## MATERIAL PROVIDED

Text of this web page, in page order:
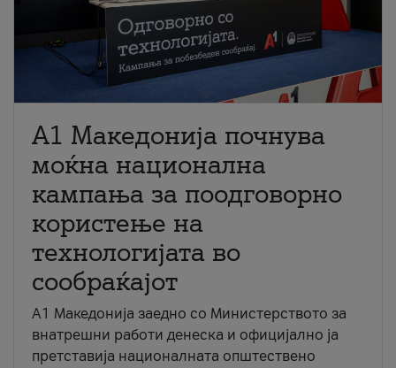
A1 Македонија почнува
моќна национална
кампања за поодговорно
користење на
технологијата во
сообраќајот
A1 Македонија заедно со Министерството за
внатрешни работи денеска и официјално ја
претставија националната општествено
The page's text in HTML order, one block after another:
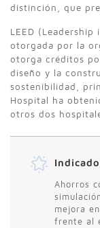
distinción, que
LEED (Leadership
otorgada por la
otorga créditos
diseño y la
sostenibilidad,
Hospital ha
otros dos
Ahorros
mejora
frente al
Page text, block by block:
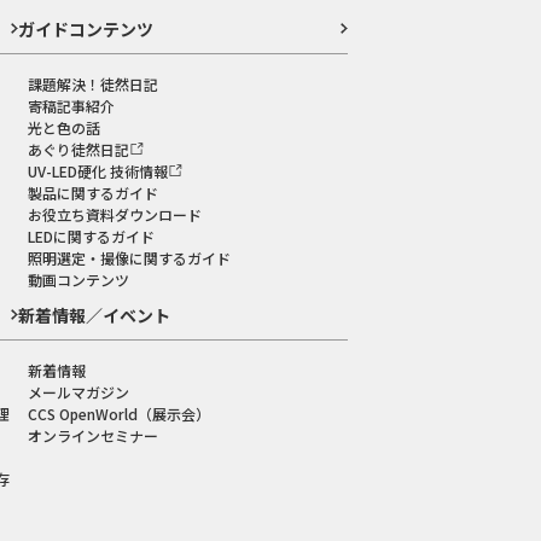
ガイドコンテンツ
課題解決！徒然日記
寄稿記事紹介
光と色の話
あぐり徒然日記
UV-LED硬化 技術情報
製品に関するガイド
お役立ち資料ダウンロード
LEDに関するガイド
照明選定・撮像に関するガイド
動画コンテンツ
新着情報／イベント
新着情報
メールマガジン
CCS OpenWorld（展示会）
オンラインセミナー
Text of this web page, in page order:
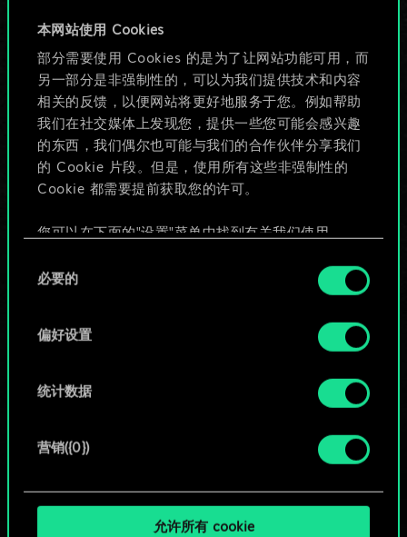
本网站使用 Cookies
部分需要使用 Cookies 的是为了让网站功能可用，而
另一部分是非强制性的，可以为我们提供技术和内容
相关的反馈，以便网站将更好地服务于您。例如帮助
我们在社交媒体上发现您，提供一些您可能会感兴趣
的东西，我们偶尔也可能与我们的合作伙伴分享我们
的 Cookie 片段。但是，使用所有这些非强制性的
Cookie 都需要提前获取您的许可。
您可以在下面的"设置"菜单中找到有关我们使用
好。一旦您了解了其中的内容并准备好继续，请点
必要的
偏好设置
统计数据
营销({0})
允许所有 cookie
目前只是分享了一套
牌，但能做的不止这
些！
给牌组命名并撰写攻略
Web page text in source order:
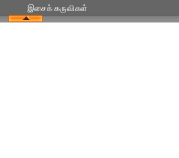
இசைக் கருவிகள்
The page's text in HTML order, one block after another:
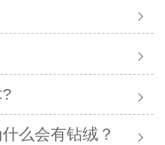
么会有钻绒？
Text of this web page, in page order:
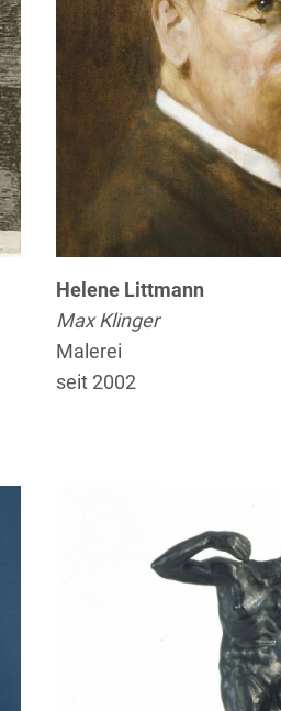
Helene Littmann
Max Klinger
Malerei
seit 2002
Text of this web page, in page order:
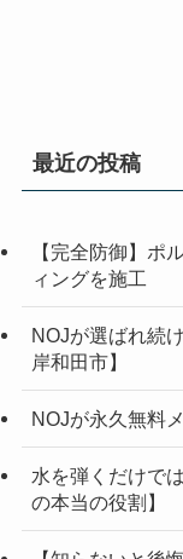
最近の投稿
【完全防御】ポ
ィングを施工
NOJが選ばれ続
岸和田市】
NOJが永久無料
水を弾くだけで
の本当の役割】
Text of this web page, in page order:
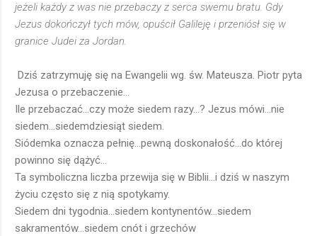
jeżeli każdy z was nie przebaczy z serca swemu bratu. Gdy
Jezus dokończył tych mów, opuścił Galileję i przeniósł się w
granice Judei za Jordan.
Dziś zatrzymuję się na Ewangelii wg. św. Mateusza. Piotr pyta
Jezusa o przebaczenie...
Ile przebaczać...czy może siedem razy...? Jezus mówi...nie
siedem...siedemdziesiąt siedem.
Siódemka oznacza pełnię...pewną doskonałość...do której
powinno się dążyć...
Ta symboliczna liczba przewija się w Biblii...i dziś w naszym
życiu często się z nią spotykamy.
Siedem dni tygodnia...siedem kontynentów...siedem
sakramentów...siedem cnót i grzechów
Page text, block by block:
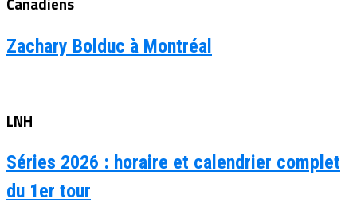
Zachary Bolduc à Montréal
LNH
Séries 2026 : horaire et calendrier complet
du 1er tour
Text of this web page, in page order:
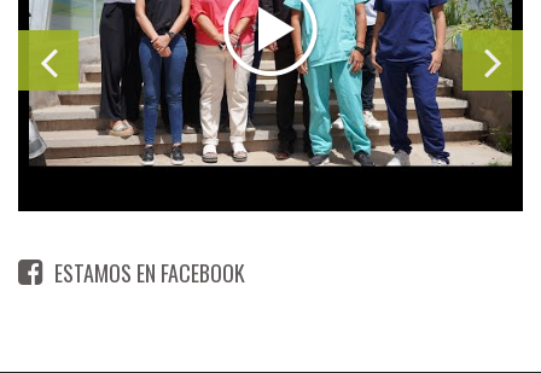
ESTAMOS EN FACEBOOK

## EXERCISE OBJECTIVE
Copy out all the data exactly, skipping the pictures.

## THE COMPLETED TASK
Text of this web page, in page order:
A1 Македонија почнува
моќна национална
кампања за поодговорно
користење на
технологијата во
сообраќајот
A1 Македонија заедно со Министерството за
внатрешни работи денеска и официјално ја
претставија националната општествено
The page's text in HTML order, one block after another:
distinción, que
LEED (Leadership
otorgada por la
otorga créditos
diseño y la
sostenibilidad,
Hospital ha
otros dos
Ahorros
mejora
frente al
Page text, block by block:
ガイドコンテンツ
課題解決！徒然日記
寄稿記事紹介
光と色の話
あぐり徒然日記
UV-LED硬化 技術情報
製品に関するガイド
お役立ち資料ダウンロード
LEDに関するガイド
照明選定・撮像に関するガイド
動画コンテンツ
新着情報／イベント
新着情報
メールマガジン
CCS OpenWorld（展示会）
オンラインセミナー
Text of this web page, in page order:
本网站使用 Cookies
部分需要使用 Cookies 的是为了让网站功能可用，而
另一部分是非强制性的，可以为我们提供技术和内容
相关的反馈，以便网站将更好地服务于您。例如帮助
我们在社交媒体上发现您，提供一些您可能会感兴趣
的东西，我们偶尔也可能与我们的合作伙伴分享我们
的 Cookie 片段。但是，使用所有这些非强制性的
Cookie 都需要提前获取您的许可。
您可以在下面的"设置"菜单中找到有关我们使用
好。一旦您了解了其中的内容并准备好继续，请点
必要的
偏好设置
统计数据
营销({0})
允许所有 cookie
目前只是分享了一套
牌，但能做的不止这
些！
给牌组命名并撰写攻略
Web page text in source order:
இசைக் கருவிகள்
The page's text in HTML order, one block after another:
么会有钻绒？
Text of this web page, in page order:
Helene Littmann
Max Klinger
Malerei
seit 2002
Text of this web page, in page order:
最近の投稿
【完全防御】ポ
ィングを施工
NOJが選ばれ続
岸和田市】
NOJが永久無料
水を弾くだけで
の本当の役割】
Text of this web page, in page order:
jeżeli każdy z was nie przebaczy z serca swemu bratu. Gdy
Jezus dokończył tych mów, opuścił Galileję i przeniósł się w
granice Judei za Jordan.
Dziś zatrzymuję się na Ewangelii wg. św. Mateusza. Piotr pyta
Jezusa o przebaczenie...
Ile przebaczać...czy może siedem razy...? Jezus mówi...nie
siedem...siedemdziesiąt siedem.
Siódemka oznacza pełnię...pewną doskonałość...do której
powinno się dążyć...
Ta symboliczna liczba przewija się w Biblii...i dziś w naszym
życiu często się z nią spotykamy.
Siedem dni tygodnia...siedem kontynentów...siedem
sakramentów...siedem cnót i grzechów
Page text, block by block:
Zachary Bolduc à Montréal
LNH
Séries 2026 : horaire et calendrier complet
du 1er tour
Text of this web page, in page order:
ESTAMOS EN FACEBOOK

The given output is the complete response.